Uykusu bizden kısa sürmüş olan “Sonsuza Uyanan Taşlar” dan, Kül Tigin Anıtı’nda bunun cevâbını buluyoruz: “Kül Tigin ak atına binip dokuz eri mızrakladı, gerilemedi, anam hatun, üvey analarım, ablalarım, gelinlerim, şah kızlarım, bunca yaşayanlar kul olacaktı, ölü bir yurtta ayak altında yatıp kalacaktınız, Kül Tigin olmasa hepiniz ölecektiniz!” Anlıyoruz ki binlerce yıl öncesinde bile varlık yokluk tehdidi altındaymışız. Peki onlar nasıl çalıştılar? Düşman çevrelerinde ocak gibiydi, onlar içinde ateş, öylece oturdular mı? Türk Bilge Kağan yine aynı anıtın doğu yüzüne kazıttığı cümlelerde Türk çocuğuna sesleniyor: “Babamızın, amcamızın düzene sokmak için uğraştığı milletimizin adı sanı yok olmasın diye Türk milleti için gece uyumadım, gündüz oturmadım. Küçük kardeşim Kül Tigin ile iki beğ olarak öle yite çırpındık. Millet ateşte yanmasın suda boğulmasın diye çırpındım.” Şimdi kendimize şunu soralım; milleti bugünlere kadar yaşatabilmek için gece uyumayıp gündüz oturmayan ataların torunları ne yapmaktadır? Hiç uyandırılmayacağını düşünmenin keyfi içinde derin bir uykudadır…

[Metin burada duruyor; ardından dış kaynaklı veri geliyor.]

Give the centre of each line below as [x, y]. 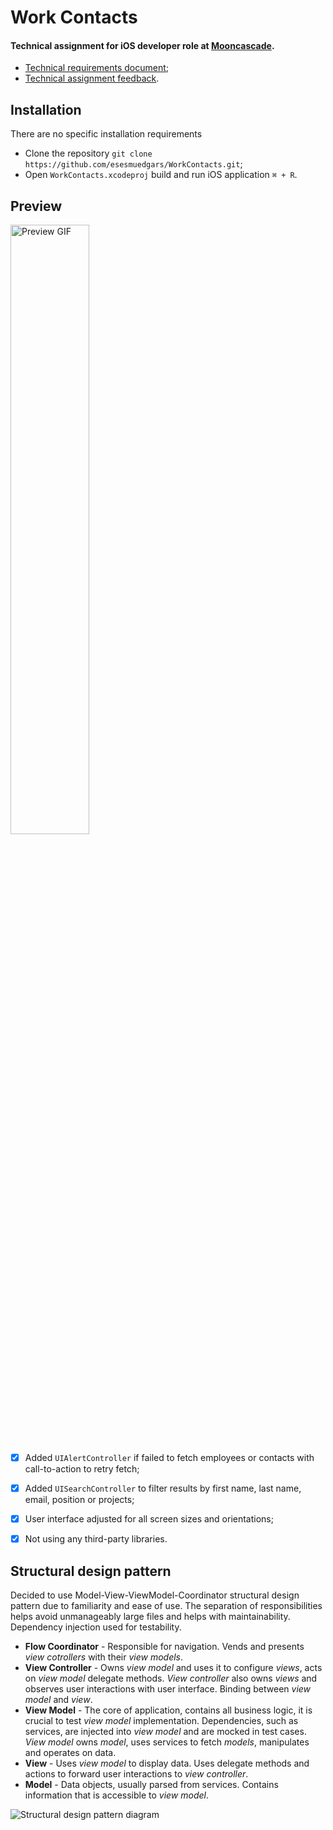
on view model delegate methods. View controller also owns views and [171, 1678]
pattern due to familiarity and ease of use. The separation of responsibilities [166, 1606]
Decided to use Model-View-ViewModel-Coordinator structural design [155, 1595]
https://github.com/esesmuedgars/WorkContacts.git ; [133, 164]
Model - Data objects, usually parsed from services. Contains [151, 1785]
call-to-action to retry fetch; [82, 1469]
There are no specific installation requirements [106, 134]
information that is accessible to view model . [117, 1795]
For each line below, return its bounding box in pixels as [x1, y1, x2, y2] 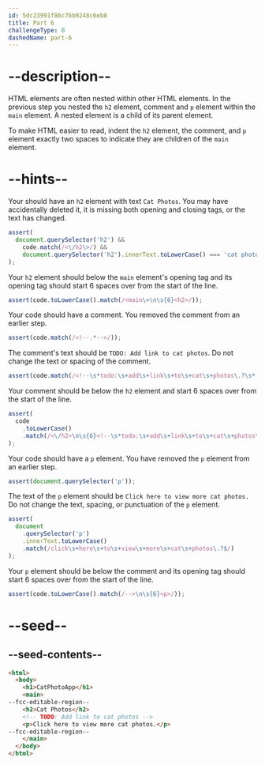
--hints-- [8, 171, 69, 188]
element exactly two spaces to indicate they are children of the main [8, 134, 229, 144]
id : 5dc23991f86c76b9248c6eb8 [8, 11, 108, 20]
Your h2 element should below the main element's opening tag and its [8, 272, 233, 281]
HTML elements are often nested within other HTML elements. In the [8, 94, 231, 104]
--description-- [8, 68, 112, 85]
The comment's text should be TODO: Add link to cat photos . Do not [8, 349, 234, 358]
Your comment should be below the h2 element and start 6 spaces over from [8, 386, 257, 396]
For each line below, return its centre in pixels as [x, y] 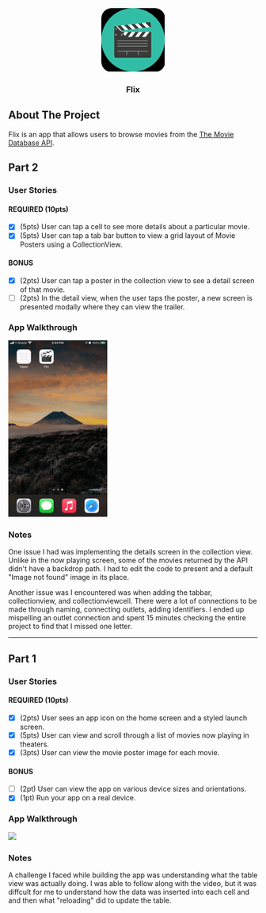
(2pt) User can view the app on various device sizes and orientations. [133, 789]
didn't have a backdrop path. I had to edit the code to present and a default [131, 569]
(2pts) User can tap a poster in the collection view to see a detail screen [137, 280]
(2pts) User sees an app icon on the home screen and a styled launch [133, 718]
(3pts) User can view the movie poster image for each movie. [120, 752]
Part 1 [23, 659]
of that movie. [42, 290]
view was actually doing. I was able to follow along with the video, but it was [133, 883]
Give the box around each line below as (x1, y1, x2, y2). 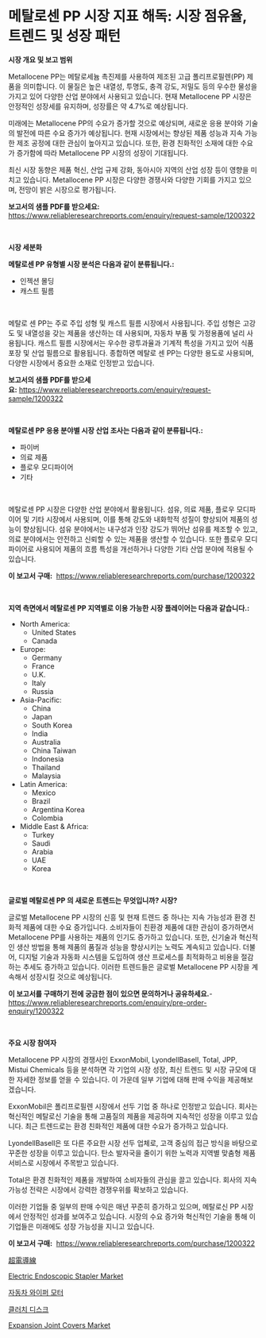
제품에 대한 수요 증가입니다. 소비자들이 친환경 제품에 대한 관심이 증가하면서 (22, 922, 254, 931)
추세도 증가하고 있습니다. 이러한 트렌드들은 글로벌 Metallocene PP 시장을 (22, 962, 250, 971)
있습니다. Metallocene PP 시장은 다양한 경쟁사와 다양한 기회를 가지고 (22, 175, 237, 184)
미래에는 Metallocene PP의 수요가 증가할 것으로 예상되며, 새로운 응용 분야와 (8, 118, 244, 128)
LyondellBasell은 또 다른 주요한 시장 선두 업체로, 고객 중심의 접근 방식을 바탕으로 (8, 1138, 258, 1147)
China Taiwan (31, 746, 77, 755)
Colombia (31, 813, 64, 823)
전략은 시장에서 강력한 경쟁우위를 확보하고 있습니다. (29, 1185, 189, 1194)

“Hatta biz olmasak daha rahat uyuyacaklarını sandıkları ve bize düşman kesildikleri bile olmaktadır. Yine de başuçlarında davul çalmaktan vazgeçmeyeceğiz!”[2] Yönümüzü târihe çevirip anlatmaya devam edeceğiz; Bilge Kağan’ın seslenişinin üzerinden asırlar geçti. Türk milleti Sultan Alparslan adında bir yiğidin ardında Anadolu’ya geldi. Burayı yurt edinmek için düşman kanı döktü, şehit verdi. Milletini daha iyi yaşatmak, cihan hâkimiyeti mefkûresini yerine getirmek için çalıştı. Alperenler ile nice gönüller fethetti ve büyük cihan imparatorluklarından birini inşâ etti. Aradan yıllar geçti, yazıya bahis olan nemelâzımcı aydın ve halk nüfûsu çoğalmaya başladı. İhtişamlı ağaçların özünü yiye yiye çürütüp sonunda yıkılmasına neden olan ağaç kurtları gibi koskoca imparatorluğu yemeye başladılar. Ağacın en ihtişamlı zamânını yaşadığı dönemde padişah olan Kanunî Sultan Süleyman’a bu tehlikenin geleceği önceden bildiriliyor:
“Sultan Süleyman, Yahyâ Efendi’nin büyük sırlara vâkıf, geleceği gören biri olduğunu, bu yüzden ona bir mektup yazdığını söyler: ‘Kerem eyle de bizi aydınlat. Bir devlet hangi halde çöker? Osmanoğullarının âkıbeti nasıl olur? Bir gün olur da izmihlâle uğrar mı?’ Yahyâ Efendi bu mektuba kısa bir cevap verir: ‘Nemelâzım be Sultanım…’ Kanunî böyle ciddi bir mektuba böylesine basit bir cümle ile cevap veren Yahyâ Efendi’ye bir anlam veremez. Bu cevâbın ne anlama geldiğini, daha açık bir ifâdeyle ona neden baştan savma bir cevap verdiğini sormak için yanına gider. Yahyâ Efendi sözünün bir umursamazlık olmadığını açıklar: ‘Eğer bir devlette zulüm yayılsa, haksızlıklar ayyuka çıksa; bu zulmü, haksızlığı işitenler de nemelâzım, deyip uzaklaşsalar; sonra koyunları kurtlar değil de çobanlar yese; işin aslını bilenler bu gerçeği söylemeyip sussa, gizlese; fakirlerin, muhtaçların, yoksulların, kimsesizlerin feryâdı göklere çıksa; bunu da taşlardan başkası işitmese… İşte o zaman devletin sonu görünür. Böyle durumlardan sonra devletin hazînesi boşalır, halkın îtimat ve hürmeti sarsılır. Âsâyiş ve emniyete vesîle olan itaat hissi gider, halkta hürmet duygusu yok olur. Çöküş ve izmihlâl de böylece mukadder hâle gelir.”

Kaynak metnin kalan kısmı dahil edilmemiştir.